Would more investment in the police have stopped the tragedy in Uvalde?
The sharpest opinions on the debate from around the web
The Justice Department announced Sunday that it would review the police response to the Uvalde, Texas, school shooting, which left 19 fourth-grade children and two teachers dead last week. Law enforcement officers reportedly waited in a hallway for up to 40 minutes while the active shooter continued his rampage.

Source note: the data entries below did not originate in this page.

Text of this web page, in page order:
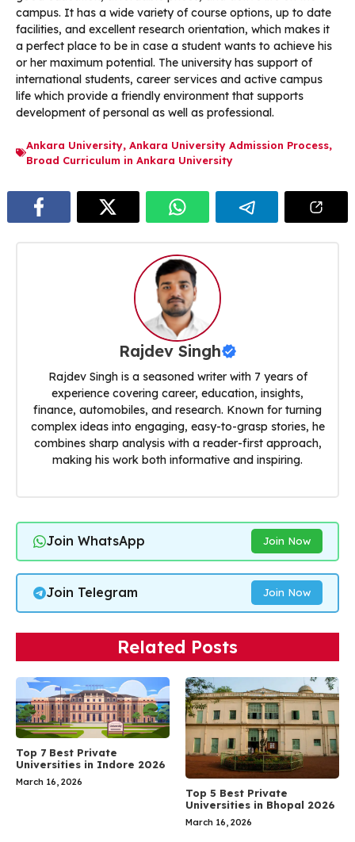
campus. It has a wide variety of course options, up to date
facilities, and excellent research orientation, which makes it
a perfect place to be in case a student wants to achieve his
or her maximum potential. The university has support of
international students, career services and active campus
life which provide a friendly environment that supports
development of personal as well as professional.
Ankara University, Ankara University Admission Process,
Broad Curriculum in Ankara University
Rajdev Singh
Rajdev Singh is a seasoned writer with 7 years of
experience covering career, education, insights,
finance, automobiles, and research. Known for turning
complex ideas into engaging, easy-to-grasp stories, he
combines sharp analysis with a reader-first approach,
making his work both informative and inspiring.
Join WhatsApp Join Now
Join Telegram Join Now
Related Posts
Top 7 Best Private
Universities in Indore 2026
March 16, 2026
Top 5 Best Private
Universities in Bhopal 2026
March 16, 2026
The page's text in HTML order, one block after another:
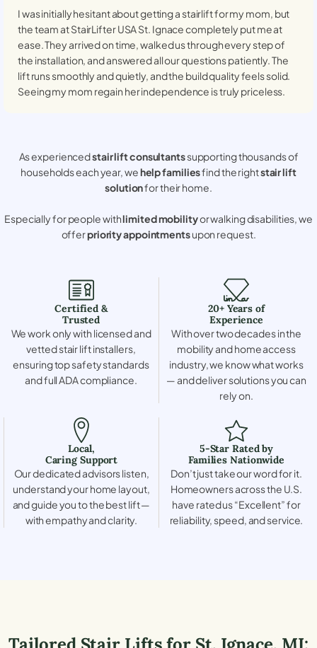
I was initially hesitant about getting a stairlift for my mom, but
the team at StairLifter USASt. Ignacecompletely put me at
ease. They arrived on time, walked us through every step of
the installation, and answered all our questions patiently. The
lift runs smoothly and quietly, and the build quality feels solid.
Seeing my mom regain her independence is truly priceless.
As experiencedstair lift consultantssupporting thousands of
households each year, wehelp familiesfind the rightstair lift
solutionfor their home.
Especially for people withlimited mobilityor walking disabilities, we
offerpriority appointmentsupon request.
Certified &
Trusted
We work only with licensed and
vetted stair lift installers,
ensuring top safety standards
and full ADA compliance.
20+ Years of
Experience
With over two decades in the
mobility and home access
industry, we know what works
— and deliver solutions you can
rely on.
Local,
Caring Support
Our dedicated advisors listen,
understand your home layout,
and guide you to the best lift —
with empathy and clarity.
5-Star Rated by
Families Nationwide
Don’t just take our word for it.
Homeowners across the U.S.
have rated us “Excellent” for
reliability, speed, and service.
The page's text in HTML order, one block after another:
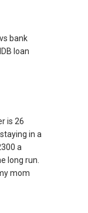
bank
loan
is 26
in a
a
long run.
mom
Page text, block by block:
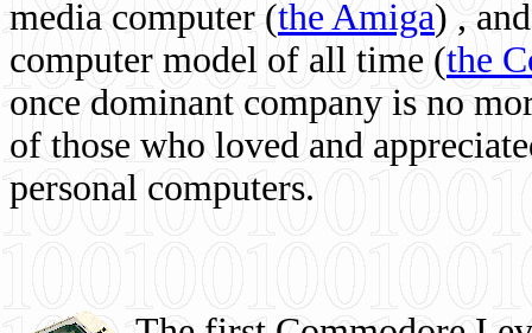
media computer (the Amiga) ,
computer model of all time (the
once dominant company is no
of those who loved and
personal computers.
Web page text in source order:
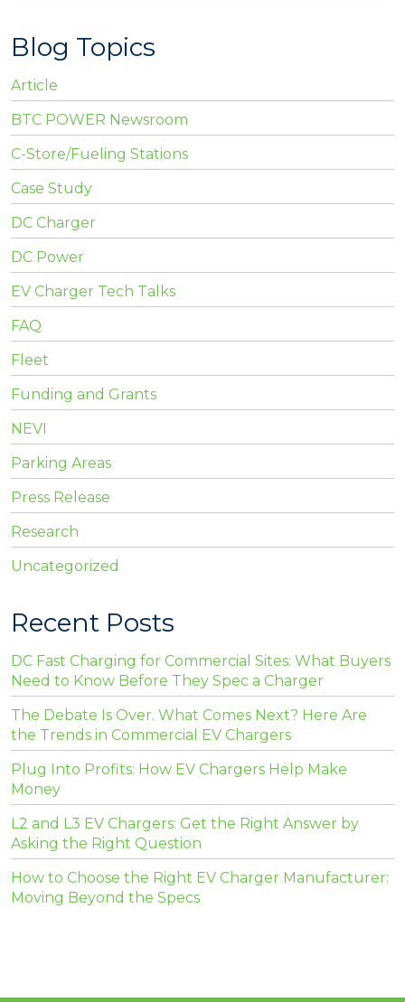
Blog Topics
Article
BTC POWER Newsroom
C-Store/Fueling Stations
Case Study
DC Charger
DC Power
EV Charger Tech Talks
FAQ
Fleet
Funding and Grants
NEVI
Parking Areas
Press Release
Research
Uncategorized
Recent Posts
DC Fast Charging for Commercial Sites: What Buyers
Need to Know Before They Spec a Charger
The Debate Is Over. What Comes Next? Here Are
the Trends in Commercial EV Chargers
Plug Into Profits: How EV Chargers Help Make
Money
L2 and L3 EV Chargers: Get the Right Answer by
Asking the Right Question
How to Choose the Right EV Charger Manufacturer:
Moving Beyond the Specs

Three days later, former President Donald Trump insisted at the National Rifle Association's annual convention that the solution to the problem was that "every school in America should have a police officer or an armed resource officer on duty at all times." Trump further called for "every police department in America" to have "rigorous training on active shooter protocols," adding that "we need to expand funding, recruiting, and training for police departments nationwide" in order to prevent further tragedies. Not everyone agreed.
1. Only in America
More good guys with guns wouldn't have prevented the Uvalde massacre, Alec Karakatsanis of the Civil Rights Corps argued on Twitter. Notably, "these shootings happen only in the U.S. despite the unprecedented investment by the U.S. in police and military weaponry," he wrote, adding that it is tantamount to "science denial to think that violence and harm require more police and not addressing root causes like inequality." Jeet Heer likewise described NRA head Wayne LaPierre's now-famous post-Sandy Hook assertion that "the only thing that stops a bad guy with a gun is a good guy with a gun" as a "delusion" that needs to be "put out of its misery" in a column for The Nation. Uvalde should be "a transformational event, because … it gives lie to one of the major arguments against gun control," Heer wrote, further citing a study by the Journal of the American Medical Association that found "the rate of deaths was 2.83 times greater in schools with an armed guard present." It should be obvious by now, Heer concluded, that only gun control can solve this problem.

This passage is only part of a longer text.